Ex Parte Jordan, 94 U.S. 248 (1876)

Syllabus

U.S. Supreme Court

Ex Parte Jordan, 94 U.S. 248 (1876)

Ex Parte Jordan

94 U.S. 248

Syllabus

Subsequently to a decree pro confesso, additional parties were, by leave of the court, permitted to intervene as defendants, in the same manner and with like effect as if named in the original and supplemental bills. The case was then referred to a master, who computed, ascertained, and reported the amount of indebtedness &c.; whereupon the court, after finding certain facts and overruling the exceptions of such intervening parties to his report, passed a final decree, but denied their right to an appeal therefrom.

Held:

1. That they had that right.


Opinions

U.S. Supreme Court

Ex Parte Jordan, 94 U.S. 248 (1876) Ex Parte Jordan

94 U.S. 248

APPLICATION FOR A MANDAMUS TO THE CIRCUIT OF THE UNITED

STATES FOR THE SOUTHERN DISTRICT OF NEW YORK TO COMPEL

THE ALLOWANCE OF AN APPEAL FROM ITS DECISION

Syllabus

Subsequently to a decree pro confesso, additional parties were, by leave of the court, permitted to intervene as defendants, in the same manner and with like effect as if named in the original and supplemental bills. The case was then referred to a master, who computed, ascertained, and reported the amount of indebtedness &c.; whereupon the court, after finding certain facts and overruling the exceptions of such intervening parties to his report, passed a final decree, but denied their right to an appeal therefrom.

Held:

1. That they had that right.

2. That to enforce it a mandamus lies from this Court.

The New York, Oswego, and Midland Railroad Company,

Page 94 U. S. 249

July 1, 1869, executed a mortgage on its railroad, &c., to secure an issue of bonds amounting to $8,000,000. Stevens, Opdyke & Hewitt, trustees under this mortgage, on or about Nov. 1, 1873, commenced a suit for its foreclosure in the Circuit Court of the United States for the Southern District of New York. To this suit the railroad company, Delos De-Wolf, trustee, William H. Macy, trustee, and the Mercantile Trust Company, trustee, were originally the only defendants. Receivers were appointed Nov. 18, 1873; and on the same day, for the purpose of providing money to pay debts owing to employees, and for certain other specified objects, the receivers were authorized to issue from time to time certificates of indebtedness to an amount not exceeding in the aggregate $1,425,000, bearing interest at the rate of seven percent per annum, and unless previously discharged, to be paid out of the moneys realized upon the foreclosure equally with any other liabilities incurred by them in the administration of their receivership. Dec. 23, 1873, a further issue of like certificates was authorized, for the purchase of equipment and the payment of rental on leased lines.

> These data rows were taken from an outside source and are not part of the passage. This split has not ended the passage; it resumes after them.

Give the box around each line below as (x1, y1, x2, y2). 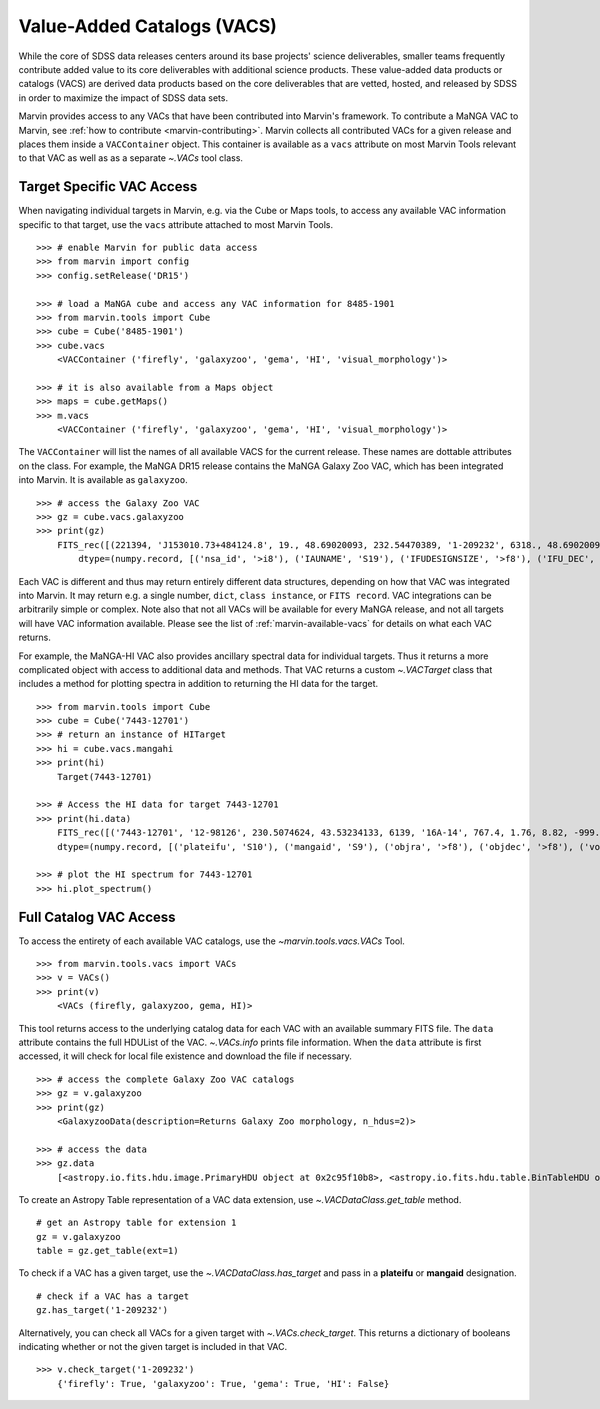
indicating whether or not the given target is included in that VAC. (18, 1341, 288, 1353)
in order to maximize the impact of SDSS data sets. (18, 91, 229, 104)
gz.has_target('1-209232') (36, 1305, 169, 1316)
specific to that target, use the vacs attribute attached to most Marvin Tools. (18, 218, 334, 230)
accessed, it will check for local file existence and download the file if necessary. (18, 1050, 352, 1062)
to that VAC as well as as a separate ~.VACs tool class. (18, 152, 244, 164)
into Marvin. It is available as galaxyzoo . (18, 474, 189, 486)
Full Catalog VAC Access (18, 908, 176, 925)
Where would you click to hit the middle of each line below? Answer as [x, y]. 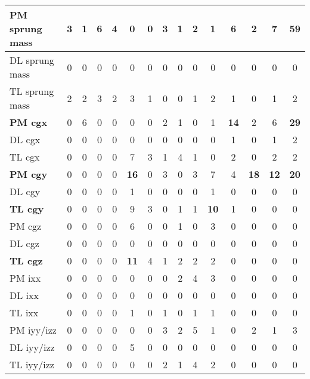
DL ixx [24, 295]
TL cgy [27, 209]
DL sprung [32, 60]
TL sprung [32, 91]
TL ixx [24, 312]
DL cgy [25, 191]
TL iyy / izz [32, 364]
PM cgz [26, 226]
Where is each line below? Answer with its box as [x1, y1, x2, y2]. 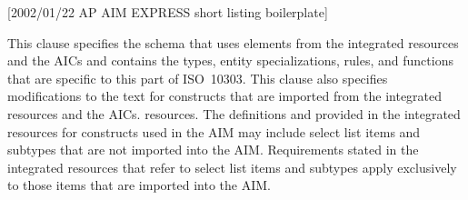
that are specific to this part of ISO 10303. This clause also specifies [7, 68, 388, 87]
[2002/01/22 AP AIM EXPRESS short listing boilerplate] [7, 3, 328, 21]
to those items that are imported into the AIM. [7, 175, 271, 195]
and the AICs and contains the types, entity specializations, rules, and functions [7, 51, 453, 70]
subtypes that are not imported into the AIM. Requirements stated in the [7, 140, 419, 159]
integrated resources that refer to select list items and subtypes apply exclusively [7, 157, 457, 176]
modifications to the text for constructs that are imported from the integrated [7, 86, 443, 105]
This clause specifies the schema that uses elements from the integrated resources [7, 33, 459, 52]
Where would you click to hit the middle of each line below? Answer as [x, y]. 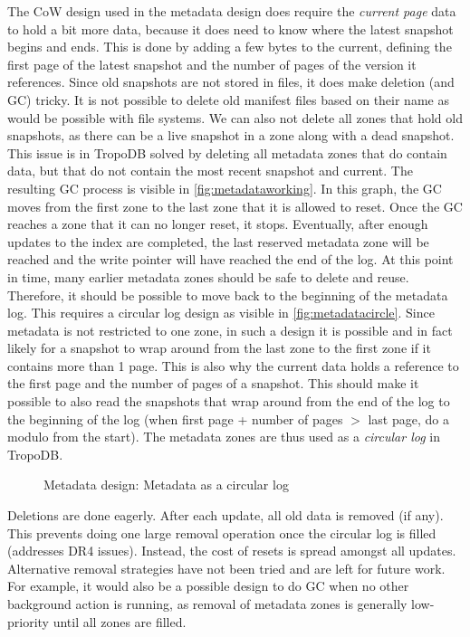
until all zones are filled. [120, 621]
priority [28, 621]
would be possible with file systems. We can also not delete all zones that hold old [235, 117]
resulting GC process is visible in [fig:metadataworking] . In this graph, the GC [225, 188]
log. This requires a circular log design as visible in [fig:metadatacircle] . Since [221, 313]
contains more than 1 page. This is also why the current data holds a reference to [233, 365]
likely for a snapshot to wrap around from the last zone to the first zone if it [219, 348]
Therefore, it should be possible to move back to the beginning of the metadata [228, 295]
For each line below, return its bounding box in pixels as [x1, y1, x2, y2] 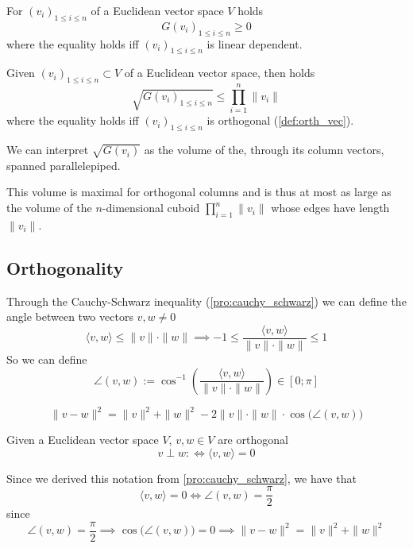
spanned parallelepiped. [6, 156, 121, 173]
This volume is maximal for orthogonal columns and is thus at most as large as [6, 183, 392, 200]
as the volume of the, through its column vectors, [144, 141, 384, 158]
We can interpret [6, 141, 89, 158]
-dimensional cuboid [102, 199, 200, 216]
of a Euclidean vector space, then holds [124, 64, 315, 81]
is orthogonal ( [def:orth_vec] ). [206, 112, 354, 129]
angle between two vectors [6, 308, 133, 325]
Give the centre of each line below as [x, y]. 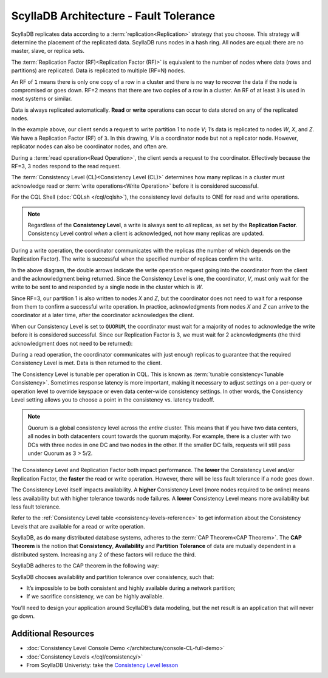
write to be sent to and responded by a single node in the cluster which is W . [107, 287]
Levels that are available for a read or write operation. [78, 526]
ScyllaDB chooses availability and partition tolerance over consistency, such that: [113, 577]
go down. [23, 616]
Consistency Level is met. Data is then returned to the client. [87, 363]
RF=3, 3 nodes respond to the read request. [66, 166]
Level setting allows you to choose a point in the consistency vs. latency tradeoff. [113, 400]
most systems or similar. [42, 99]
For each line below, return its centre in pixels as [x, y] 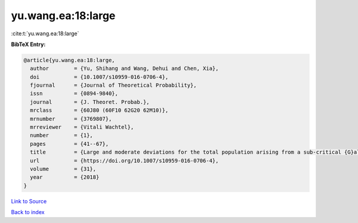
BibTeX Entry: [28, 44]
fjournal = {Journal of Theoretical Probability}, [113, 85]
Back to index [28, 212]
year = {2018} [65, 177]
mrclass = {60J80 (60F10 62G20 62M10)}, [99, 110]
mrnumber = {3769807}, [71, 119]
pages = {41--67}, [70, 144]
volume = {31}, [63, 169]

In due time, an order was regularly entered, taking the bill as confessed. The receivers from time to time filed their accounts, and these were referred to a master, who reported thereon April 29, 1875. Upon the filing of this report the following direction was given by the circuit judge: "The report may be confirmed, but at present I think no further order should be entered."

June 29, 1875, Conrad N. Jordan, Henry Amy, Edward Livingston, Frederick P. James, John P. Crosby, and Nathaniel A. Cowdrey, holders, or the representatives of holders, of bonds secured by the mortgage, filed a petition for leave to intervene in the prosecution or defense of the suit, for the protection of the interests they represented. Upon this petition the following order was made, June 30, 1875:

"It is hereby ordered that the said petitioners have leave, and leave is hereby granted to them, to intervene in this suit for their own interests, and the interests of those whom they represent, and to that end to appear in the suit within three days, as defendants, in the same manner and with like effect as if they were named in

Page 94 U. S. 250

the original and supplemental bills as defendants having or claiming an interest, provided that said petitioners all appear by the same solicitor or solicitors. This order to be without prejudice to proceedings already had; but this is not to be construed as depriving the petitioners of leave to apply for a rehearing or review of any order heretofore made, upon due notice to the parties interested."

About the same time, a similar petition was presented by John E. Williams and Theodore Houston, and they were admitted upon the same terms.

July 13, 1875, the cause coming on for hearing, the complainants submitted a proposed form of final decree and the defendants' various amendments thereto. The hearing was postponed until Aug. 4, when a further postponement took place until Sept. 15, and the master was directed "to compute, ascertain, and report to the court, on or before the eleventh day of September, 1875," among other things,

"the amount of certificates of indebtedness and notes issued by the receivers under the authority of the court, classifying them so as to show the dates of and authority for their issue, and the purpose of such issues respectively, and to whom issued by the receivers, and the aggregate amount of principal due thereon, with interest computed to Sept. 15, 1875; . . . also what leases have been made to the mortgagor or receivers, and the dates and terms thereof; also what rents have accrued under the terms of such leases and have not been paid."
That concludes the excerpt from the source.